RECORDS FOR THE TASK Start Marker
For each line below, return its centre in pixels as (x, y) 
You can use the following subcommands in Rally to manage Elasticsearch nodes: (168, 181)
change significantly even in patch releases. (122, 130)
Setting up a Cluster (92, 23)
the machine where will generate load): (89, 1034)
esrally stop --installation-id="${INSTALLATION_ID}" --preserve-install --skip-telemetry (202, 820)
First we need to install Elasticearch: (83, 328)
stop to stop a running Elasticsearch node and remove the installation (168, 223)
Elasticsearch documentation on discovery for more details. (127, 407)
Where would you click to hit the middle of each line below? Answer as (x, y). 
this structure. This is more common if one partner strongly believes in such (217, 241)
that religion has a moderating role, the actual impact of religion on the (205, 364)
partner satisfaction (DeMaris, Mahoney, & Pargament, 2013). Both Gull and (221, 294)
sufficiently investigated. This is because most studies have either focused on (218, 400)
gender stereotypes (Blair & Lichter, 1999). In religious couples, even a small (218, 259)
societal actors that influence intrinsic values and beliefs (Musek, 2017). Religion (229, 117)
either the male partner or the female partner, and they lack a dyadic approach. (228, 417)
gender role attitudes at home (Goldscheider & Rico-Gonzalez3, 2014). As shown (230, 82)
RECORDS FOR THE TASK End Marker
RECORDS FOR THE TASK Start Marker
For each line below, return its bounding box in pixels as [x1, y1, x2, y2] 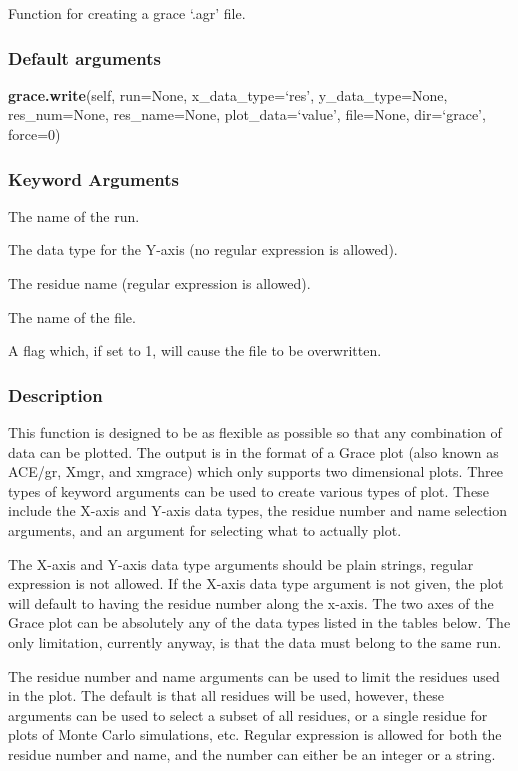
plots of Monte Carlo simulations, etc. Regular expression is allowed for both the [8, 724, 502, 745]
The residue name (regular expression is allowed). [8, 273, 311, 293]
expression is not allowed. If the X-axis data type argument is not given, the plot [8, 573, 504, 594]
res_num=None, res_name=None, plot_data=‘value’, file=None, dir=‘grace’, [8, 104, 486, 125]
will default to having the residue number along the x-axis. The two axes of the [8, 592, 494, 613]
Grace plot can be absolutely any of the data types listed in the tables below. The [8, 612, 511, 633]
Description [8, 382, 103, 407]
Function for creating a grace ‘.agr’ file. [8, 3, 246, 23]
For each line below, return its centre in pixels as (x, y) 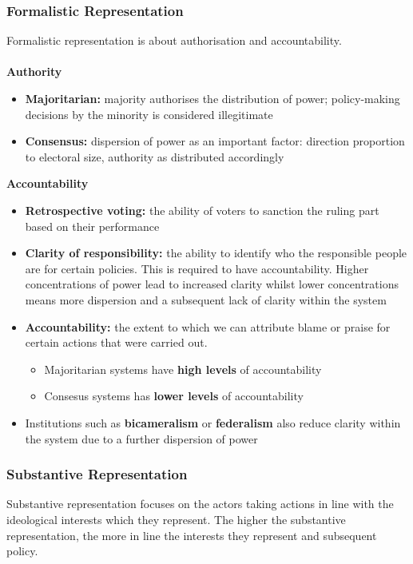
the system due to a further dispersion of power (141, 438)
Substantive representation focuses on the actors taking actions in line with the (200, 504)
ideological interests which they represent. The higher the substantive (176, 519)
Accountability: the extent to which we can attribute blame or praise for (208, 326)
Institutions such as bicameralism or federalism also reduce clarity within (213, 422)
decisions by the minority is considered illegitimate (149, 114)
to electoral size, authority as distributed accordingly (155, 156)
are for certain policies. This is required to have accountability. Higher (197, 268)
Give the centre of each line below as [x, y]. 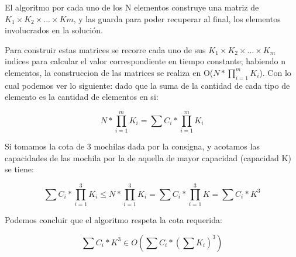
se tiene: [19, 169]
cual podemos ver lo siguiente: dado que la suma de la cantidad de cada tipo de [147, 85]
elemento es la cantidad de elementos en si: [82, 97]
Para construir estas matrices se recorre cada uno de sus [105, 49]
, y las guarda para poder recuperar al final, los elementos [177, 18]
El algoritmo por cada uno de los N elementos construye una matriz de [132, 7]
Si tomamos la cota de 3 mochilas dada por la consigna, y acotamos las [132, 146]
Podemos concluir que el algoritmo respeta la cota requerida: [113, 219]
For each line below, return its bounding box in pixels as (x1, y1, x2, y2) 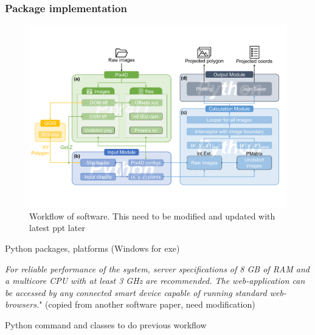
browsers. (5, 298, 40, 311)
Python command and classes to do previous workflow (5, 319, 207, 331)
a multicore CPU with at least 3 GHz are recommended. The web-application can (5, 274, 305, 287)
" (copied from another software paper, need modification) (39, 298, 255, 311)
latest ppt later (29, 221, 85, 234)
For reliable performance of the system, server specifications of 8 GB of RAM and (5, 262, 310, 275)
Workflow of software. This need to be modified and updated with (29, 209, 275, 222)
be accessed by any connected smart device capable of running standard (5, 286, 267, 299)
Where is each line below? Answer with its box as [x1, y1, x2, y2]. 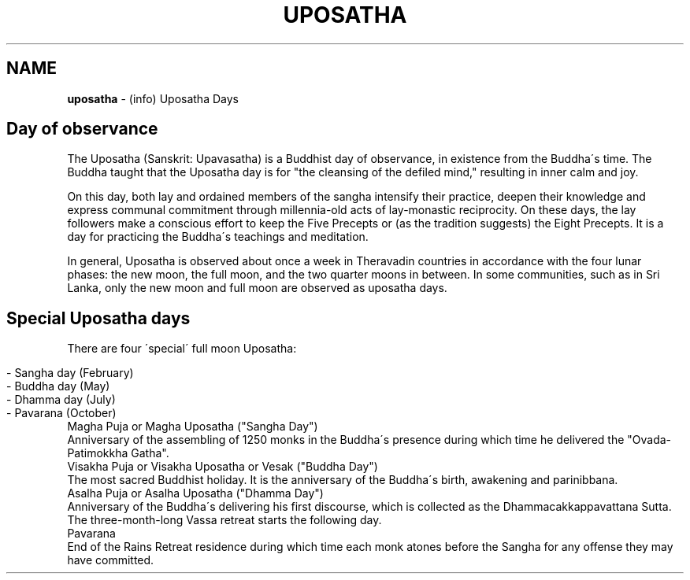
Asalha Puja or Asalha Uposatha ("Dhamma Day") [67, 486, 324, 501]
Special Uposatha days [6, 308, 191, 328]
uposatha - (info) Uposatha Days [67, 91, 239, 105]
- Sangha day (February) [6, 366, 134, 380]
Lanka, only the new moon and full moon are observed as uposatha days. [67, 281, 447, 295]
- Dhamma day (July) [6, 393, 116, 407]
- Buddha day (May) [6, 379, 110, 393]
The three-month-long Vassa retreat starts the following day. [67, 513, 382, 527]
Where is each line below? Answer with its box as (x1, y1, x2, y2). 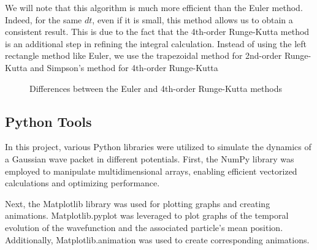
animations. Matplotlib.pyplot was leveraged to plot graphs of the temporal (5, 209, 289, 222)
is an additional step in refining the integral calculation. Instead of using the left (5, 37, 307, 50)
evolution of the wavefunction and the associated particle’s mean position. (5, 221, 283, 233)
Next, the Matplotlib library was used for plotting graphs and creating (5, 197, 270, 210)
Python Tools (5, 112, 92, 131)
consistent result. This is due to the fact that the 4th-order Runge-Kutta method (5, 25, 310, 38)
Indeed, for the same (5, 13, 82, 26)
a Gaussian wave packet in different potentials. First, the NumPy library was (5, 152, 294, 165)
RECORDS FOR THE TASK End Marker
▶ **YOUR TASK**:
The lines to copy exactly start with the line above that has "Podemos concluir que" and go on through the line that has "a multicore CPU"; please include both, add nothing else, and omit the pictures.

▶ **WRITTEN REPLY**:
Podemos concluir que el algoritmo respeta la cota requerida: [113, 219]
For each line below, return its bounding box in pixels as (x1, y1, x2, y2) 
browsers. (5, 298, 40, 311)
Python command and classes to do previous workflow (5, 319, 207, 331)
a multicore CPU with at least 3 GHz are recommended. The web-application can (5, 274, 305, 287)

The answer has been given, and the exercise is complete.